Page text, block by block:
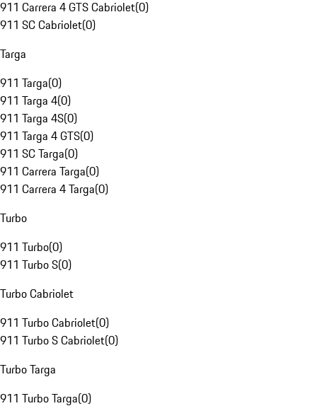
911 Carrera 4 GTS Cabriolet(0)
911 SC Cabriolet(0)
Targa
911 Targa(0)
911 Targa 4(0)
911 Targa 4S(0)
911 Targa 4 GTS(0)
911 SC Targa(0)
911 Carrera Targa(0)
911 Carrera 4 Targa(0)
Turbo
911 Turbo(0)
911 Turbo S(0)
Turbo Cabriolet
911 Turbo Cabriolet(0)
911 Turbo S Cabriolet(0)
Turbo Targa
911 Turbo Targa(0)
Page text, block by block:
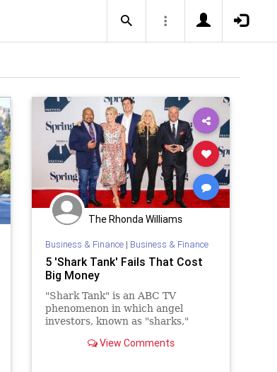
The Rhonda Williams
Business & Finance| Business & Finance
5 'Shark Tank' Fails That Cost
Big Money
"Shark Tank" is an ABC TV
phenomenon in which angel
investors, known as "sharks,"
aspiring entrepreneurs to see if
View Comments
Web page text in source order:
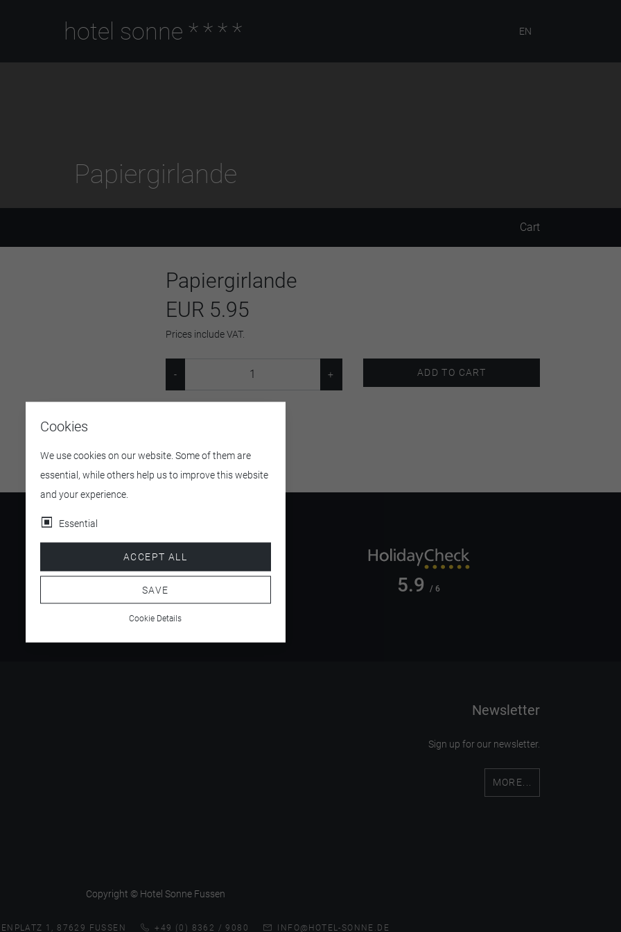
hotel sonne **** EN
Papiergirlande
Cart
Papiergirlande
EUR 5.95
Prices include VAT.
ADD TO CART
4.5/ 5 5.9 / 6
Newsletter
Sign up for our newsletter.
MORE...
Copyright © Hotel Sonne Fussen
1, 87629 FUSSEN +49 (0) 8362 / 9080 INFO@HOTEL-SONNE.DE
Cookies
We use cookies on our website. Some of them are
essential, while others help us to improve this website
and your experience.
Essential
ACCEPT ALL
SAVE
Cookie Details

### Aim of the task
An exact copy of the listing is required; return it without any pictures.

### Response below
Page text, block by block:
911 Carrera 4 GTS Cabriolet(0)
911 SC Cabriolet(0)
Targa
911 Targa(0)
911 Targa 4(0)
911 Targa 4S(0)
911 Targa 4 GTS(0)
911 SC Targa(0)
911 Carrera Targa(0)
911 Carrera 4 Targa(0)
Turbo
911 Turbo(0)
911 Turbo S(0)
Turbo Cabriolet
911 Turbo Cabriolet(0)
911 Turbo S Cabriolet(0)
Turbo Targa
911 Turbo Targa(0)
Page text, block by block:
The Rhonda Williams
Business & Finance| Business & Finance
5 'Shark Tank' Fails That Cost
Big Money
"Shark Tank" is an ABC TV
phenomenon in which angel
investors, known as "sharks,"
aspiring entrepreneurs to see if
View Comments
Web page text in source order:
hotel sonne **** EN
Papiergirlande
Cart
Papiergirlande
EUR 5.95
Prices include VAT.
ADD TO CART
4.5/ 5 5.9 / 6
Newsletter
Sign up for our newsletter.
MORE...
Copyright © Hotel Sonne Fussen
1, 87629 FUSSEN +49 (0) 8362 / 9080 INFO@HOTEL-SONNE.DE
Cookies
We use cookies on our website. Some of them are
essential, while others help us to improve this website
and your experience.
Essential
ACCEPT ALL
SAVE
Cookie Details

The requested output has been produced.